Read The Field of Fight: How We Can Win the Global War Against Radical Islam and Its Allies Online
Authors: Lieutenant General (Ret.) Michael T. Flynn,Michael Ledeen
If you talk to my colleagues, they’ll tell you that I’m cut from the same cloth.
My military biography starts badly. I was a miserable dropout in my freshman year of college (1.2 GPA), enlisted in a delayed-entry Marine Corps program, went to work as a lifeguard at a local beach, and then came the first of several miracles: an Army ROTC scholarship. Little did I know that my rebellious activities, such as skipping class and sundry other mistakes, would lead me to playing basketball (which I was very good at) with an ROTC instructor who saw something in me. Not only that, he took surprising initiative.
He came to my father’s house in early August of 1978 and offered to get me a three-year scholarship if I would batten down and get better grades. And, he worked out something with the USMC to keep me from going to boot camp (to this day I don’t know how he managed that one). He clearly took a risk and it clearly paid off. I wish I knew where he was today.
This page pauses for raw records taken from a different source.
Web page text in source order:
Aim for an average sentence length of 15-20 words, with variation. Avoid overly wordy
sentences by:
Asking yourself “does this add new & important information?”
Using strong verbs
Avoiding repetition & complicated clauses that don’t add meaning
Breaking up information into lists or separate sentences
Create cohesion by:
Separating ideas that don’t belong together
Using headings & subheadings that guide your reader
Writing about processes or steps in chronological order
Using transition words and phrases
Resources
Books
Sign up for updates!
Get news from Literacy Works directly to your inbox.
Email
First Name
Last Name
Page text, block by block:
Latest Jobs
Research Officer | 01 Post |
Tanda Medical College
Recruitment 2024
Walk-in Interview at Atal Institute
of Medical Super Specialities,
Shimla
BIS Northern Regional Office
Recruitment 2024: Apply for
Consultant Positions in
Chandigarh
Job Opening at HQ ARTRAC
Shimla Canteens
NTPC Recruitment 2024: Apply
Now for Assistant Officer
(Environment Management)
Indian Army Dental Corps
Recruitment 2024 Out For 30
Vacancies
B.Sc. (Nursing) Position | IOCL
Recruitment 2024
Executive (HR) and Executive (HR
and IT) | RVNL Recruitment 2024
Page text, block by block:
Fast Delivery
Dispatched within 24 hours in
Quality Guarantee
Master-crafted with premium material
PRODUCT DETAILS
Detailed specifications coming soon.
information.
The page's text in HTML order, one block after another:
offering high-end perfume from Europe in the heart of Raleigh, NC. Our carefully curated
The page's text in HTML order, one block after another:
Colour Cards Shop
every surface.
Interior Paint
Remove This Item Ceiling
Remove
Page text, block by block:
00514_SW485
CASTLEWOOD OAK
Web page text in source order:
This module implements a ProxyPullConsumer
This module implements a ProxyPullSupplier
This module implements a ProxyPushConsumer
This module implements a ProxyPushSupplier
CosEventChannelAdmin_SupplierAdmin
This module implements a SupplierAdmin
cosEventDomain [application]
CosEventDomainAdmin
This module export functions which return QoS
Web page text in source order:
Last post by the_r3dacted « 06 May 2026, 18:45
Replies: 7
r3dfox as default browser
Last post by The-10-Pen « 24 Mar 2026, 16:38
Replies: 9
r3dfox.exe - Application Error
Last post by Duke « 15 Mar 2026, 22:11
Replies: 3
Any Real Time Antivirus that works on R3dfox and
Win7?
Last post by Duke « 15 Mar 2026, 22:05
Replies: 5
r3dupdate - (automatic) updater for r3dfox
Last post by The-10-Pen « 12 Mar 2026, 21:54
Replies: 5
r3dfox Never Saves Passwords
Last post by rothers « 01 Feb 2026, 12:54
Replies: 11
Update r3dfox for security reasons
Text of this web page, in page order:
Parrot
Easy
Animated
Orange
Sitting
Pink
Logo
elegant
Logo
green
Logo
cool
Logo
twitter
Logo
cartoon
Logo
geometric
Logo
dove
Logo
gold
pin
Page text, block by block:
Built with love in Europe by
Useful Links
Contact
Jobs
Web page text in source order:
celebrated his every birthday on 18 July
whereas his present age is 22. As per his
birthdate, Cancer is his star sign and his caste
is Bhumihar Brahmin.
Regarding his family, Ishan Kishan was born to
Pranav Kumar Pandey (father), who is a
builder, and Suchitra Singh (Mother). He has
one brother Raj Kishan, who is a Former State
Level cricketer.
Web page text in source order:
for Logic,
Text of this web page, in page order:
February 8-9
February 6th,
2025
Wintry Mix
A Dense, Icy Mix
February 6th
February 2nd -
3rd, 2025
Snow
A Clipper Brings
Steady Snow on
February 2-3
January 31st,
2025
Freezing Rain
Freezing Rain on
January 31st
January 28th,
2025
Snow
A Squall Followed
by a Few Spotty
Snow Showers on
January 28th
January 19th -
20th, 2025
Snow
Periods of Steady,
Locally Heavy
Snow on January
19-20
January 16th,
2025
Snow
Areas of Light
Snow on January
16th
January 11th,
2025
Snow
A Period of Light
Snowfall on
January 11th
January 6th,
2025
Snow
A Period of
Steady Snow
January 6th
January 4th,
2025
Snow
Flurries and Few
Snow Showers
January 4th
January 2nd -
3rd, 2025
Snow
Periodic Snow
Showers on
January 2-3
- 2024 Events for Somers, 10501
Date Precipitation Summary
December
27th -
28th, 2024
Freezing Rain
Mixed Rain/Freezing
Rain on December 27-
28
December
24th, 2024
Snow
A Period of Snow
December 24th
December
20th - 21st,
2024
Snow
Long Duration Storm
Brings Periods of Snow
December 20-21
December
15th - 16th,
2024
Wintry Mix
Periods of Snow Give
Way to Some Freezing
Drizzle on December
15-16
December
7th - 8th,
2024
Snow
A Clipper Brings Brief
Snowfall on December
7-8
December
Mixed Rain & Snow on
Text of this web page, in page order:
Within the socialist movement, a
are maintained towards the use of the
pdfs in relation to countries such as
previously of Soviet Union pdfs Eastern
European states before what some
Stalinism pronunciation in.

After completing college, I entered the Army as an intelligence officer in the field of signals intelligence and electronic warfare. Why this field and not the infantry? My professor of military science (Lieutenant Colonel O’Grady), a Special Forces officer with Vietnam experience and lots of time at a place called Fort Bragg (a place where I would spend half my career), sat me down one day and said, I know you’d do well in the combat arms, but intelligence is where you need to go. Specifically, he pointed me to this relatively new field of electronic warfare that was emerging with advanced technologies in the early 1980s. I gave it a shot on my military branch assignment requests and got in. From being a college dropout to receiving this news, I felt pretty happy that I had achieved something I would never have imagined.
My first assignment after my initial intelligence training programs—at Army bases such as Fort Huachuca, Arizona, and Fort Devens, Massachusetts, and then attending Ranger training—was the 82nd Airborne Division (America’s Guard of Honor). There, I held a variety of assignments, but the most important and longest was as a platoon leader. During those formative years, I had deployments to Panama, Honduras, and other parts of Central America. In those days the United States was fighting the Sandinistas and engaging the Somozans and all manner of other insurgents in Central and South America. The Soviet Union and its allies were still our nation’s main enemy and the proxy wars raged all around us.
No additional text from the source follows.